What you have to do: Please set down the whole listing again, precisely.

Provided records:
▶

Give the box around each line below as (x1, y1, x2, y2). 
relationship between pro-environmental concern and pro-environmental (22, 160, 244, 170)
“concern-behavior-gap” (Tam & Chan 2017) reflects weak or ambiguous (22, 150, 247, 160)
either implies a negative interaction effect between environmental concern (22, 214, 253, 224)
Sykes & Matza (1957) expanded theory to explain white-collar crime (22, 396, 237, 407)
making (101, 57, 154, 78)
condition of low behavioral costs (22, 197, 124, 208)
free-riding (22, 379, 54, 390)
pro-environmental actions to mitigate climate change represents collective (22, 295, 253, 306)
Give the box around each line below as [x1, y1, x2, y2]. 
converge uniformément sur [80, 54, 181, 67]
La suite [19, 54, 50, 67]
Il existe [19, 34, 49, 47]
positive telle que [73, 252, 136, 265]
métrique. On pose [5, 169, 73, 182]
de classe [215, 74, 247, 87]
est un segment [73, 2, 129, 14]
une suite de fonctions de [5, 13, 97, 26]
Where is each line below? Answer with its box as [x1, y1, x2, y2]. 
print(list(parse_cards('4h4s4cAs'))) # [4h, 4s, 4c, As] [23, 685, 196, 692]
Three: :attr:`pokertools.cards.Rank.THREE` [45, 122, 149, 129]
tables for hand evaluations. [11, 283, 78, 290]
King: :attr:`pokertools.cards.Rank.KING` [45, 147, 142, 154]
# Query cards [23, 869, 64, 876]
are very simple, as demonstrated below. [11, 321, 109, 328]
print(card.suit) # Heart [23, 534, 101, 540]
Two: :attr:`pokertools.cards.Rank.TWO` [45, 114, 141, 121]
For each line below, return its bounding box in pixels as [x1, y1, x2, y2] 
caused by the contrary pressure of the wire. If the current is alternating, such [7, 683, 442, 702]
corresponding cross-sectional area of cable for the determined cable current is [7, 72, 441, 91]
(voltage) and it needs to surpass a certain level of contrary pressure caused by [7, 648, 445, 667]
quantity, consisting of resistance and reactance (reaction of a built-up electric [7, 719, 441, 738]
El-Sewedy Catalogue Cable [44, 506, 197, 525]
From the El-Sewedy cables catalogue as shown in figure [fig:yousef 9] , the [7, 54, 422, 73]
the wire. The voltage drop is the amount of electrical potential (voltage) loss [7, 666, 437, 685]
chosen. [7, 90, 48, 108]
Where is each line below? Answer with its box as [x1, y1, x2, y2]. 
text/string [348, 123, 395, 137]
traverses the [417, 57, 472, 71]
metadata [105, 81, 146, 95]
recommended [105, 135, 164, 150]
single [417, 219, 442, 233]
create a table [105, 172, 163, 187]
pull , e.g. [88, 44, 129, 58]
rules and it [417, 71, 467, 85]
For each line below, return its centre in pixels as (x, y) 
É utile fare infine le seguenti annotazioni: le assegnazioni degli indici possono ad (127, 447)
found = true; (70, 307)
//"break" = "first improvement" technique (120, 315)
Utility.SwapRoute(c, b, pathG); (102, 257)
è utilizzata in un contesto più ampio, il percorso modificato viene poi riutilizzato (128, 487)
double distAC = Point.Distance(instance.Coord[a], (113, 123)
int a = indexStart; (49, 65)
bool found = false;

◀

Answer to this task:
Give the box around each line below as (x1, y1, x2, y2). 
relationship between pro-environmental concern and pro-environmental (22, 160, 244, 170)
“concern-behavior-gap” (Tam & Chan 2017) reflects weak or ambiguous (22, 150, 247, 160)
either implies a negative interaction effect between environmental concern (22, 214, 253, 224)
Sykes & Matza (1957) expanded theory to explain white-collar crime (22, 396, 237, 407)
making (101, 57, 154, 78)
condition of low behavioral costs (22, 197, 124, 208)
free-riding (22, 379, 54, 390)
pro-environmental actions to mitigate climate change represents collective (22, 295, 253, 306)
Give the box around each line below as [x1, y1, x2, y2]. 
converge uniformément sur [80, 54, 181, 67]
La suite [19, 54, 50, 67]
Il existe [19, 34, 49, 47]
positive telle que [73, 252, 136, 265]
métrique. On pose [5, 169, 73, 182]
de classe [215, 74, 247, 87]
est un segment [73, 2, 129, 14]
une suite de fonctions de [5, 13, 97, 26]
Where is each line below? Answer with its box as [x1, y1, x2, y2]. 
print(list(parse_cards('4h4s4cAs'))) # [4h, 4s, 4c, As] [23, 685, 196, 692]
Three: :attr:`pokertools.cards.Rank.THREE` [45, 122, 149, 129]
tables for hand evaluations. [11, 283, 78, 290]
King: :attr:`pokertools.cards.Rank.KING` [45, 147, 142, 154]
# Query cards [23, 869, 64, 876]
are very simple, as demonstrated below. [11, 321, 109, 328]
print(card.suit) # Heart [23, 534, 101, 540]
Two: :attr:`pokertools.cards.Rank.TWO` [45, 114, 141, 121]
For each line below, return its bounding box in pixels as [x1, y1, x2, y2] 
caused by the contrary pressure of the wire. If the current is alternating, such [7, 683, 442, 702]
corresponding cross-sectional area of cable for the determined cable current is [7, 72, 441, 91]
(voltage) and it needs to surpass a certain level of contrary pressure caused by [7, 648, 445, 667]
quantity, consisting of resistance and reactance (reaction of a built-up electric [7, 719, 441, 738]
El-Sewedy Catalogue Cable [44, 506, 197, 525]
From the El-Sewedy cables catalogue as shown in figure [fig:yousef 9] , the [7, 54, 422, 73]
the wire. The voltage drop is the amount of electrical potential (voltage) loss [7, 666, 437, 685]
chosen. [7, 90, 48, 108]
Where is each line below? Answer with its box as [x1, y1, x2, y2]. 
text/string [348, 123, 395, 137]
traverses the [417, 57, 472, 71]
metadata [105, 81, 146, 95]
recommended [105, 135, 164, 150]
single [417, 219, 442, 233]
create a table [105, 172, 163, 187]
pull , e.g. [88, 44, 129, 58]
rules and it [417, 71, 467, 85]
For each line below, return its centre in pixels as (x, y) 
É utile fare infine le seguenti annotazioni: le assegnazioni degli indici possono ad (127, 447)
found = true; (70, 307)
//"break" = "first improvement" technique (120, 315)
Utility.SwapRoute(c, b, pathG); (102, 257)
è utilizzata in un contesto più ampio, il percorso modificato viene poi riutilizzato (128, 487)
double distAC = Point.Distance(instance.Coord[a], (113, 123)
int a = indexStart; (49, 65)
bool found = false;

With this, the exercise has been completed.